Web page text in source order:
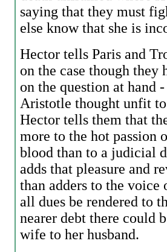
saying that they must
else know that she is
Hector tells Paris and
on the case though
on the question at hand
Aristotle thought unfit
Hector tells them that
more to the hot passion
blood than to a judicial
adds that pleasure and
than adders to the
all dues be rendered to
nearer debt there could
wife to her husband.
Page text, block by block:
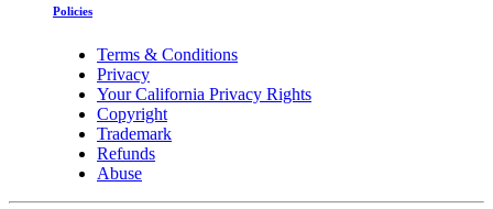
Policies
Terms & Conditions
Privacy
Your California Privacy Rights
Copyright
Trademark
Refunds
Abuse
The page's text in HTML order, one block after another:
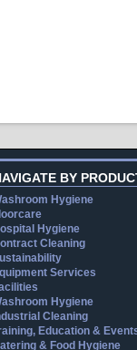
BY
Hygiene
Hygiene
Cleaning
Services
Hygiene
Cleaning
Education &
& Food Hygiene
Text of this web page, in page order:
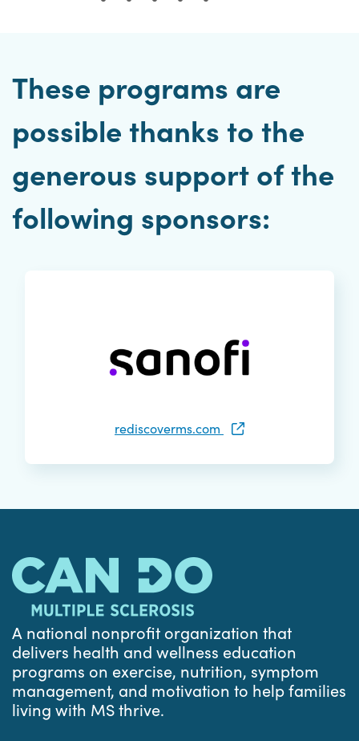
These programs are
possible thanks to the
generous support of the
following sponsors:
rediscoverms.com
A national nonprofit organization that
delivers health and wellness education
programs on exercise, nutrition, symptom
management, and motivation to help families
living with MS thrive.
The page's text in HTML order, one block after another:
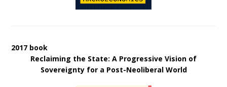
2017 book
Reclaiming the State: A Progressive Vision of
Sovereignty for a Post-Neoliberal World
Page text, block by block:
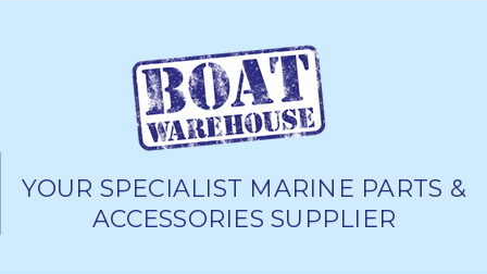
YOUR SPECIALIST MARINE PARTS &
ACCESSORIES SUPPLIER
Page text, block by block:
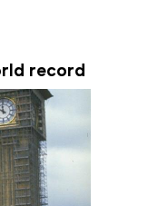
record
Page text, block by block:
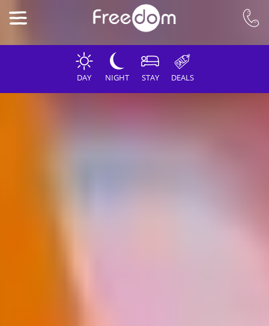
DAY NIGHT STAY DEALS
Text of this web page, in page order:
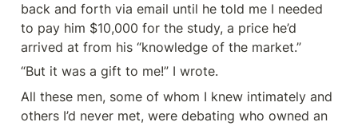
back and forth via email until he told me I needed
to pay him $10,000 for the study, a price he’d
arrived at from his “knowledge of the market.”
“But it was a gift to me!” I wrote.
All these men, some of whom I knew intimately and
others I’d never met, were debating who owned an

=======

## EXERCISE
Would you return the material exactly, images excluded?

## ANSWER FOR THIS EXERCISE
Web page text in source order:
saying that they must
else know that she is
Hector tells Paris and
on the case though
on the question at hand
Aristotle thought unfit
Hector tells them that
more to the hot passion
blood than to a judicial
adds that pleasure and
than adders to the
all dues be rendered to
nearer debt there could
wife to her husband.
Page text, block by block:
Policies
Terms & Conditions
Privacy
Your California Privacy Rights
Copyright
Trademark
Refunds
Abuse
The page's text in HTML order, one block after another:
BY
Hygiene
Hygiene
Cleaning
Services
Hygiene
Cleaning
Education &
& Food Hygiene
Text of this web page, in page order:
These programs are
possible thanks to the
generous support of the
following sponsors:
rediscoverms.com
A national nonprofit organization that
delivers health and wellness education
programs on exercise, nutrition, symptom
management, and motivation to help families
living with MS thrive.
The page's text in HTML order, one block after another:
2017 book
Reclaiming the State: A Progressive Vision of
Sovereignty for a Post-Neoliberal World
Page text, block by block:
YOUR SPECIALIST MARINE PARTS &
ACCESSORIES SUPPLIER
Page text, block by block:
record
Page text, block by block:
DAY NIGHT STAY DEALS
Text of this web page, in page order:
back and forth via email until he told me I needed
to pay him $10,000 for the study, a price he’d
arrived at from his “knowledge of the market.”
“But it was a gift to me!” I wrote.
All these men, some of whom I knew intimately and
others I’d never met, were debating who owned an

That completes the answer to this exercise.